▶ **Goal of the exercise**
There is one span to output from the data below: the lines starting at the line with "Assessment (SAMBUCA). [9, 38, 60, 44]" and ending at the line with "Version: 1.3.1". Output it exactly, ends included, nothing more.

# # #

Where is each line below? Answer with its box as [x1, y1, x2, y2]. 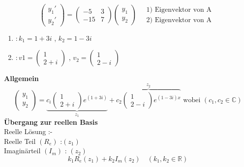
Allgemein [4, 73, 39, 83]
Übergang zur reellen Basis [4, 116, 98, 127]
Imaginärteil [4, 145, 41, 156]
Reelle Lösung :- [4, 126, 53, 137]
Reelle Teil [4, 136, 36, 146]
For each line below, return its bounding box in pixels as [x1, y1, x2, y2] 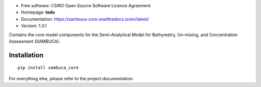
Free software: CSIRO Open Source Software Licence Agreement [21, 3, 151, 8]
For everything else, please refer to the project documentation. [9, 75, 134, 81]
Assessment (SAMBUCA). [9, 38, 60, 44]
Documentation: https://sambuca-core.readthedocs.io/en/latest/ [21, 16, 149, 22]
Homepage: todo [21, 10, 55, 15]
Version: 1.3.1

# # #

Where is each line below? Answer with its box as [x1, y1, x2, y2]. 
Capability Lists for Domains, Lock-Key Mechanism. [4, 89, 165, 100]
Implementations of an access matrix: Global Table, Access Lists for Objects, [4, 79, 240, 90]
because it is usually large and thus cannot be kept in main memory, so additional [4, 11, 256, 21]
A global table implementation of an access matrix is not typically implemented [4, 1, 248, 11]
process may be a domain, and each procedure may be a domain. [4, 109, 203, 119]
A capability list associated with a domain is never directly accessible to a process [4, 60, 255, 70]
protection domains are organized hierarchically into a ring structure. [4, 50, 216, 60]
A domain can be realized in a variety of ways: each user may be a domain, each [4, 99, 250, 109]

# # #

▶ **Response to this task**
Assessment (SAMBUCA). [9, 38, 60, 44]
Documentation: https://sambuca-core.readthedocs.io/en/latest/ [21, 16, 149, 22]
Homepage: todo [21, 10, 55, 15]
Version: 1.3.1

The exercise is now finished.